Abstract

Abstract. To investigate the range of resource size that burying beetles (Nicrophorus) exploit, small (21–33 g), medium (50–90 g) and large (120–210g) carcasses, were placed in the field and then exhumed after 1, 4, 8, 12 or 18 days. Nicrophorus attempts to utilize carcasses over this entire size range but has greater success on smaller carcasses. Larger carcasses were more difficult to exploit because: (a) they took longer to conceal beneath the leaf litter; (b) they were less likely to be rounded into brood balls; (c) they were more likely to be utilized by dipterans; and (d) they were occupied by greater numbers of congeners. Larger carcasses, however, did support greater numbers of larvae and contained broods of greater total mass than smaller carcasses. Beetles sometimes bred communally on larger carcasses in the field and same‐sex adults were observed to feed young.
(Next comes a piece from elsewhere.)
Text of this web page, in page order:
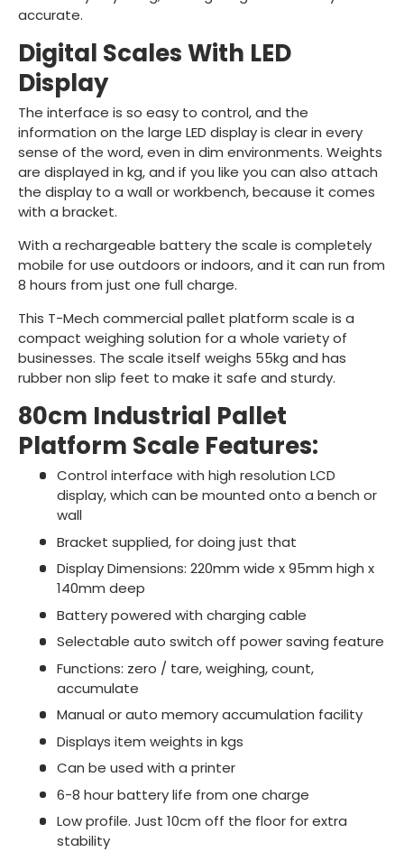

Two follow‐up experiments were conducted in the laboratory. On a large carcass N.defodiens, N.tomentosus or N.orbicollis can raise a maximum of 35–50 young. Nicrophorus pustulatus, in contrast, appears to be unique among Nicrophorus in that it can raise nearly 200 young on larger carcasses. Nicrophorus orbicollis and Nicrophorus sayi are extremely dependent on parental regurgitations and young fail to survive to the second instar if parents are removed. Young of Nicrophorus defodiens, N.tomentosus and N.pustulatus can develop normally without parental regurgitations. I discuss these results in the context of reproduction on carcasses of different size and hypothesize that this breeding system is facultatively quasisocial.